(Records from a dataset)
------------------------------------------------------------------------

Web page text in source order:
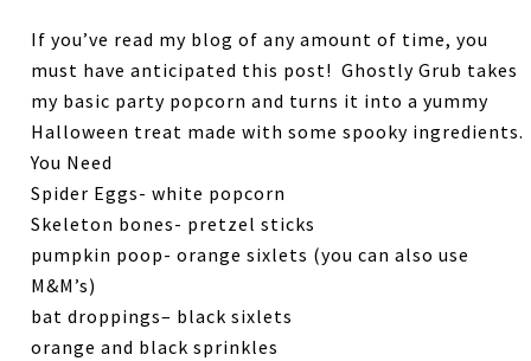
If you’ve read my blog of any amount of time, you
must have anticipated this post! Ghostly Grub takes
my basic party popcorn and turns it into a yummy
Halloween treat made with some spooky ingredients.
You Need
Spider Eggs- white popcorn
Skeleton bones- pretzel sticks
pumpkin poop- orange sixlets (you can also use
M&M’s)
bat droppings– black sixlets
orange and black sprinkles
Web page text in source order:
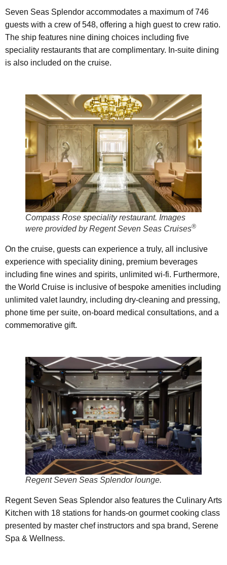
Seven Seas Splendor accommodates a maximum of 746
guests with a crew of 548, offering a high guest to crew ratio.
The ship features nine dining choices including five
speciality restaurants that are complimentary. In-suite dining
is also included on the cruise.
Compass Rose speciality restaurant. Images
were provided by Regent Seven Seas Cruises®
On the cruise, guests can experience a truly, all inclusive
experience with speciality dining, premium beverages
including fine wines and spirits, unlimited wi-fi. Furthermore,
the World Cruise is inclusive of bespoke amenities including
unlimited valet laundry, including dry-cleaning and pressing,
phone time per suite, on-board medical consultations, and a
commemorative gift.
Regent Seven Seas Splendor lounge.
Regent Seven Seas Splendor also features the Culinary Arts
Kitchen with 18 stations for hands-on gourmet cooking class
presented by master chef instructors and spa brand, Serene
Spa & Wellness.
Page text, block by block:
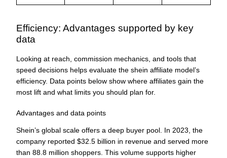
Efficiency: Advantages supported by key
data
Looking at reach, commission mechanics, and tools that
speed decisions helps evaluate the shein affiliate model’s
efficiency. Data points below show where affiliates gain the
most lift and what limits you should plan for.
Advantages and data points
Shein’s global scale offers a deep buyer pool. In 2023, the
company reported $32.5 billion in revenue and served more
than 88.8 million shoppers. This volume supports higher
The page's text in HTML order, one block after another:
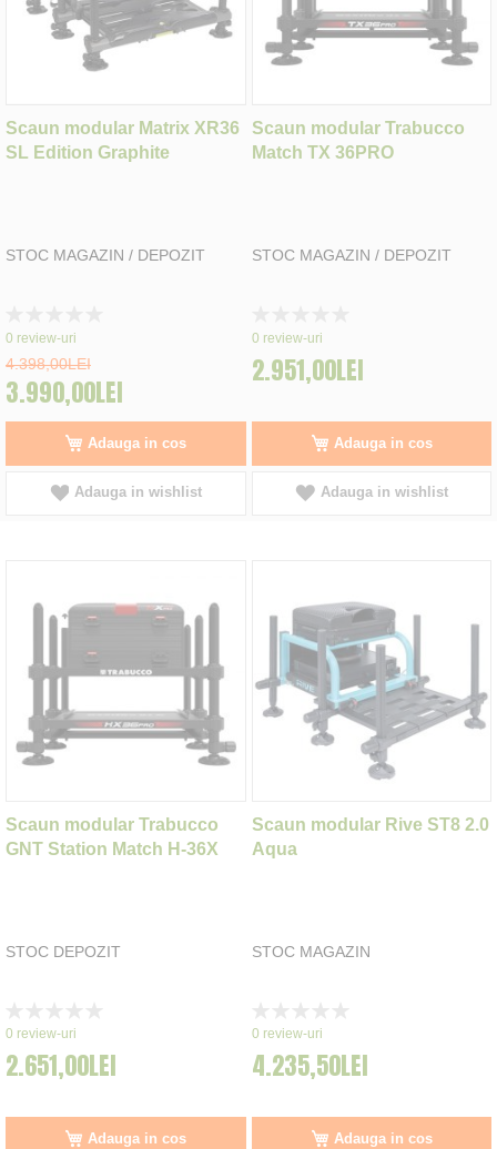
Scaun modular Matrix XR36
SL Edition Graphite
STOC MAGAZIN / DEPOZIT
0%
0 review-uri
4.398,00LEI
3.990,00LEI
Adauga in cos
Adauga in wishlist
Scaun modular Trabucco
Match TX 36PRO
STOC MAGAZIN / DEPOZIT
0%
0 review-uri
2.951,00LEI
Adauga in cos
Adauga in wishlist
Scaun modular Trabucco
GNT Station Match H-36X
STOC DEPOZIT
0%
0 review-uri
2.651,00LEI
Adauga in cos
Scaun modular Rive ST8 2.0
Aqua
STOC MAGAZIN
0%
0 review-uri
4.235,50LEI
Adauga in cos
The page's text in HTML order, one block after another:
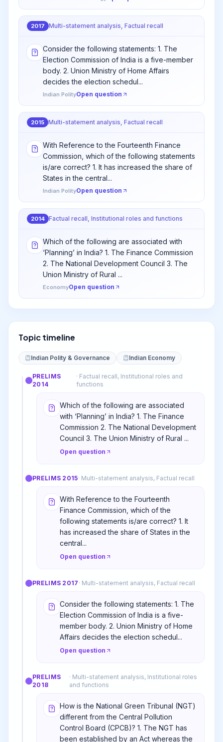
2017 Multi-statement analysis, Factual recall
Consider the following statements: 1. The
Election Commission of India is a five-member
body. 2. Union Ministry of Home Affairs
decides the election schedul...
Indian PolityOpen question
2015 Multi-statement analysis, Factual recall
With Reference to the Fourteenth Finance
Commission, which of the following statements
is/are correct? 1. It has increased the share of
States in the central...
Indian PolityOpen question
2014 Factual recall, Institutional roles and functions
Which of the following are associated with
‘Planning’ in India? 1. The Finance Commission
2. The National Development Council 3. The
Union Ministry of Rural ...
EconomyOpen question
Topic timeline
Indian Polity & Governance Indian Economy
PRELIMS
2014
· Factual recall, Institutional roles and
functions
Which of the following are associated
with ‘Planning’ in India? 1. The Finance
Commission 2. The National Development
Council 3. The Union Ministry of Rural ...
Open question
PRELIMS 2015· Multi-statement analysis, Factual recall
With Reference to the Fourteenth
Finance Commission, which of the
following statements is/are correct? 1. It
has increased the share of States in the
central...
Open question
PRELIMS 2017 · Multi-statement analysis, Factual recall
Consider the following statements: 1. The
Election Commission of India is a five-
member body. 2. Union Ministry of Home
Affairs decides the election schedul...
Open question
PRELIMS
2018
· Multi-statement analysis, Institutional roles
and functions
How is the National Green Tribunal (NGT)
different from the Central Pollution
Control Board (CPCB)? 1. The NGT has
been established by an Act whereas the
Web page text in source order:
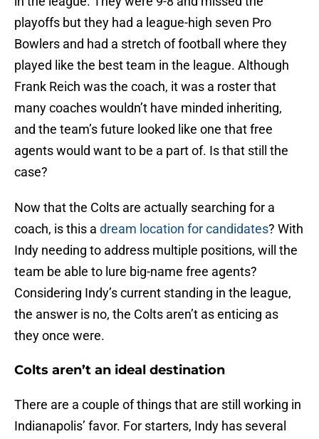
playoffs but they had a league-high seven Pro
Bowlers and had a stretch of football where they
played like the best team in the league. Although
Frank Reich was the coach, it was a roster that
many coaches wouldn’t have minded inheriting,
and the team’s future looked like one that free
agents would want to be a part of. Is that still the
case?
Now that the Colts are actually searching for a
coach, is this a dream location for candidates? With
Indy needing to address multiple positions, will the
team be able to lure big-name free agents?
Considering Indy’s current standing in the league,
the answer is no, the Colts aren’t as enticing as
they once were.
Colts aren’t an ideal destination
There are a couple of things that are still working in
Indianapolis’ favor. For starters, Indy has several
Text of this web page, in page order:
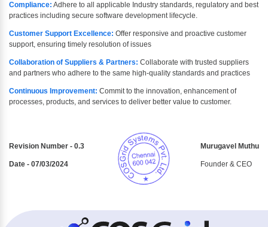
Compliance: Adhere to all applicable Industry standards, regulatory and best
practices including secure software development lifecycle.
Customer Support Excellence: Offer responsive and proactive customer
support, ensuring timely resolution of issues
Collaboration of Suppliers & Partners: Collaborate with trusted suppliers
and partners who adhere to the same high-quality standards and practices
Continuous Improvement: Commit to the innovation, enhancement of
processes, products, and services to deliver better value to customer.
Revision Number - 0.3
Date - 07/03/2024
Murugavel Muthu
Founder & CEO
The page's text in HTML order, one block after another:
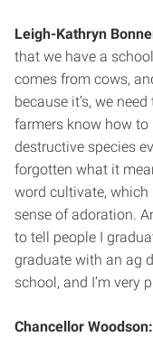
Leigh-Kathryn
that we have a
comes from cows,
because it’s, we
farmers know how to
destructive species
forgotten what it
word cultivate, which
sense of adoration.
to tell people I
graduate with an ag
school, and I’m very
Chancellor Woodson:
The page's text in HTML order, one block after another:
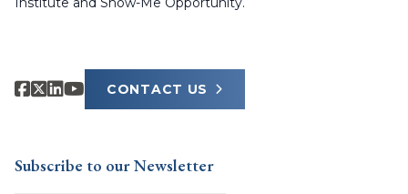
CONTACT US
Subscribe to our Newsletter
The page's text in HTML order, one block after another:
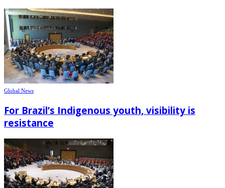
Global News
For Brazil’s Indigenous youth, visibility is
resistance
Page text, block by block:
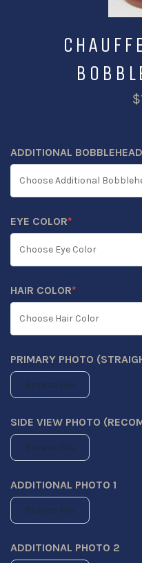
ADDITIONAL
EYE COLOR*
(REQUIRED)
HAIR COLOR*
(REQUIRED)
PRIMARY PHOTO
(REQUIRED)
Browse File
SIDE VIEW PHOTO
Browse File
ADDITIONAL PHOTO 1
Browse File
ADDITIONAL PHOTO 2
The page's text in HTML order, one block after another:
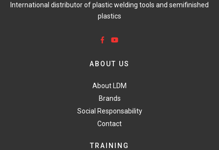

------------------------------------------------------------------------

EXERCISE: Once you find the line with "Frank Reich was" in the entries above, output it and each line after it up to and including the line with "team be able to lure big-name free agents?", and nothing else.

ANSWER AREA:
Frank Reich was the coach, it was a roster that
many coaches wouldn’t have minded inheriting,
and the team’s future looked like one that free
agents would want to be a part of. Is that still the
case?
Now that the Colts are actually searching for a
coach, is this a dream location for candidates? With
Indy needing to address multiple positions, will the
team be able to lure big-name free agents?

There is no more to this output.